■ What to work on: Copy exactly the lines from the start of the data below through the one that carries "the (335, 348)", and only those.

■ Dataset entries:

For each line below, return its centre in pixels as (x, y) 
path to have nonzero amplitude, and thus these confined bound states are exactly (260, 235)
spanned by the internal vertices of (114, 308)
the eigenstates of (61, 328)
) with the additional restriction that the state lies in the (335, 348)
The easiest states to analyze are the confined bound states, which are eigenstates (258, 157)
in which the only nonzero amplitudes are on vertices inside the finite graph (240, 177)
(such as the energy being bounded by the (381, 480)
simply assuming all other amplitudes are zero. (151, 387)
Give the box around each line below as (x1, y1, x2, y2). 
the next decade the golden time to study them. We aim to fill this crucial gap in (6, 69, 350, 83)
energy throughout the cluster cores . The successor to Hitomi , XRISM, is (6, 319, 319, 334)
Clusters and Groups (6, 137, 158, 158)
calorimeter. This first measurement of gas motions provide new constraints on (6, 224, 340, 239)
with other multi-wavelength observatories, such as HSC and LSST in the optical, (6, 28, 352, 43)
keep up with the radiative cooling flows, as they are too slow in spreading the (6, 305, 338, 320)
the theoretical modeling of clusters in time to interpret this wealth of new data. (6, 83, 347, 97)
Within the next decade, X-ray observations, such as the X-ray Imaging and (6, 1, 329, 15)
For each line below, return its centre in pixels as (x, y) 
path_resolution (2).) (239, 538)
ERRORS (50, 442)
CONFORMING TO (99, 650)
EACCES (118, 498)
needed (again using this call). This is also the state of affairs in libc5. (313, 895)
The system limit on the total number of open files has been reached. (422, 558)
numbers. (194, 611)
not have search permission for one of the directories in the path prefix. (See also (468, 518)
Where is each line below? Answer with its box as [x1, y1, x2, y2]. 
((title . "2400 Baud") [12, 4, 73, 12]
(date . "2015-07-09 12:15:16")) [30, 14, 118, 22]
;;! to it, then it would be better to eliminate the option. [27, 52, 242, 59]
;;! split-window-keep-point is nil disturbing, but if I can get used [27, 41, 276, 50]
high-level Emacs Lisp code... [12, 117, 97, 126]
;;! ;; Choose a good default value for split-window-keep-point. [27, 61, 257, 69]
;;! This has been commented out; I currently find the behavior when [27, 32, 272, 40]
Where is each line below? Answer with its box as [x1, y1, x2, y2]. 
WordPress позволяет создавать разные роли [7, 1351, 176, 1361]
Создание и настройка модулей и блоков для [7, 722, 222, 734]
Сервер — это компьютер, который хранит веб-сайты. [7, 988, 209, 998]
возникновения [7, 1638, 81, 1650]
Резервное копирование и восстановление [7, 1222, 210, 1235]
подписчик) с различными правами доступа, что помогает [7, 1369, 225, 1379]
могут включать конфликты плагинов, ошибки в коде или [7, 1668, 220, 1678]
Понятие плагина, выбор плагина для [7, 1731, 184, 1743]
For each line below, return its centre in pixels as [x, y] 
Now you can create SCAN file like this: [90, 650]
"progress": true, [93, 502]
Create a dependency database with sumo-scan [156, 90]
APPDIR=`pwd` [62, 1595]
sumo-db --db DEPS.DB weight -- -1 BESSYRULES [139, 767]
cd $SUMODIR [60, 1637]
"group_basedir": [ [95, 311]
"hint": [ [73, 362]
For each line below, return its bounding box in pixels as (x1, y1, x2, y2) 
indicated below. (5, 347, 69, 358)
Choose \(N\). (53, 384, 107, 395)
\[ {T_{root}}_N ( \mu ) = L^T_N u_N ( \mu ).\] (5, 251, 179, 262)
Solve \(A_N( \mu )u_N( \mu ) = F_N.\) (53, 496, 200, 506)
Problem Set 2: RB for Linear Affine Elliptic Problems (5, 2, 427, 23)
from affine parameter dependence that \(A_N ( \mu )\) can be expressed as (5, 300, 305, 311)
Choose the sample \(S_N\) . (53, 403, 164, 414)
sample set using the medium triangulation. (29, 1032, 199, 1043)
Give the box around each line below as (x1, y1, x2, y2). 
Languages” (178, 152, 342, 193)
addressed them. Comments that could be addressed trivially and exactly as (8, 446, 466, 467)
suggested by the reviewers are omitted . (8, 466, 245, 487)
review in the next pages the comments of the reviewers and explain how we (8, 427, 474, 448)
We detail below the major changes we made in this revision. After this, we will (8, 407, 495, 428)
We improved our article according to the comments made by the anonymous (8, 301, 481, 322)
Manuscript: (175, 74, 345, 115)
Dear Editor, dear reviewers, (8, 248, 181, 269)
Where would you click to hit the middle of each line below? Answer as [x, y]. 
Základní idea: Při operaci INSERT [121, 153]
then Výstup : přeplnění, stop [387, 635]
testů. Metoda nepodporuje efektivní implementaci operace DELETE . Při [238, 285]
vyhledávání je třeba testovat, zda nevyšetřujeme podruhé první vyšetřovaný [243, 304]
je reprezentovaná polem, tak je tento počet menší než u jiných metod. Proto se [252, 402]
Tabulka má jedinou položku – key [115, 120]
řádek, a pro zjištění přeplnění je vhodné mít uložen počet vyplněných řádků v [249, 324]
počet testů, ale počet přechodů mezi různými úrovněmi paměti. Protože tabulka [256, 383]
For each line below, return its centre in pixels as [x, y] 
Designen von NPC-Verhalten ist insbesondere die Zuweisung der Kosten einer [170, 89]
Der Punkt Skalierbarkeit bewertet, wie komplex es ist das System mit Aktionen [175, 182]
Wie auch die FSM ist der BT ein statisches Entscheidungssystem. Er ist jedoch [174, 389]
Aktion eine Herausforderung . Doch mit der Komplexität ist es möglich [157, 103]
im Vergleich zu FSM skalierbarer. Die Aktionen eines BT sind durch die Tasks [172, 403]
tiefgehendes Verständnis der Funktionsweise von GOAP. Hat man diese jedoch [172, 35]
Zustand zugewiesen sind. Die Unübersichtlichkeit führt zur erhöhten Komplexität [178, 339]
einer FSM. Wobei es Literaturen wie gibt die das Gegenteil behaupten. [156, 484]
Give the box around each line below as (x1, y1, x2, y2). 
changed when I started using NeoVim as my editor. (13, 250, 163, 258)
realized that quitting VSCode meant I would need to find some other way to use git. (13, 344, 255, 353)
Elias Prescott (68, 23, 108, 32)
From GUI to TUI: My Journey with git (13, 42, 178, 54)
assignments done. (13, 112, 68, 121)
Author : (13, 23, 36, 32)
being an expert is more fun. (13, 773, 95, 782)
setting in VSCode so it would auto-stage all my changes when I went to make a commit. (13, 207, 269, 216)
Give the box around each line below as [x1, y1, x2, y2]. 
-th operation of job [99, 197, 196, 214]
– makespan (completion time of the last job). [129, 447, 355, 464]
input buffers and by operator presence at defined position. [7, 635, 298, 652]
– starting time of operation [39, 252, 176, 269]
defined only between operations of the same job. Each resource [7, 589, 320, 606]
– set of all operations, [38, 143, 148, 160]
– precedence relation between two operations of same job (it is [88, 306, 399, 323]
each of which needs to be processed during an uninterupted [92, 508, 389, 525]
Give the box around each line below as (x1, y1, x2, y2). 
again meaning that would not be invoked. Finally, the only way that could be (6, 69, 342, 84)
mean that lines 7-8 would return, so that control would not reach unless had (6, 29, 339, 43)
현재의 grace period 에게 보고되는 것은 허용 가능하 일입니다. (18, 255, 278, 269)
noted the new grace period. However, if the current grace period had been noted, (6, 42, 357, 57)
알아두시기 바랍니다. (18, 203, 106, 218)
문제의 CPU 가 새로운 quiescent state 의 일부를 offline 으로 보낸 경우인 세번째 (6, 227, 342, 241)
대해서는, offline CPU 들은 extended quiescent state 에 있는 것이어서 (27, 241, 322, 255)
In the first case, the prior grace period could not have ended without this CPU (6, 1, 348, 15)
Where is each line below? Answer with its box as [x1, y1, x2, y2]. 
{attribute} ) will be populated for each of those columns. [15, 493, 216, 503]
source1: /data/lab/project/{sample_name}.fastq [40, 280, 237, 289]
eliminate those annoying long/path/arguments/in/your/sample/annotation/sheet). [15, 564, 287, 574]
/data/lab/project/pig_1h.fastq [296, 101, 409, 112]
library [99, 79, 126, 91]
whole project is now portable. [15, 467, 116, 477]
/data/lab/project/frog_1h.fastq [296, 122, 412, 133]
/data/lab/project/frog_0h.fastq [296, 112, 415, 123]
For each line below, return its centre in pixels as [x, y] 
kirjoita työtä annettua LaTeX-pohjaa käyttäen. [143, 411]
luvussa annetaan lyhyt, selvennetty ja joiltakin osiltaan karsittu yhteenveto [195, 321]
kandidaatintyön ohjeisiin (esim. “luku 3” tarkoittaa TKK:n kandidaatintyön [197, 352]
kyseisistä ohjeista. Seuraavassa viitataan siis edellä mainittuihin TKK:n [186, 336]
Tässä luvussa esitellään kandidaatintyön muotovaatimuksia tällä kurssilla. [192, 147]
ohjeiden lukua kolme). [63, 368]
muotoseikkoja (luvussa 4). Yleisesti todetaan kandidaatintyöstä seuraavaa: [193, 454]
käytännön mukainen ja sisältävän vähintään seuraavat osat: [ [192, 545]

■ Exercise solution:
For each line below, return its centre in pixels as (x, y) 
path to have nonzero amplitude, and thus these confined bound states are exactly (260, 235)
spanned by the internal vertices of (114, 308)
the eigenstates of (61, 328)
) with the additional restriction that the state lies in the (335, 348)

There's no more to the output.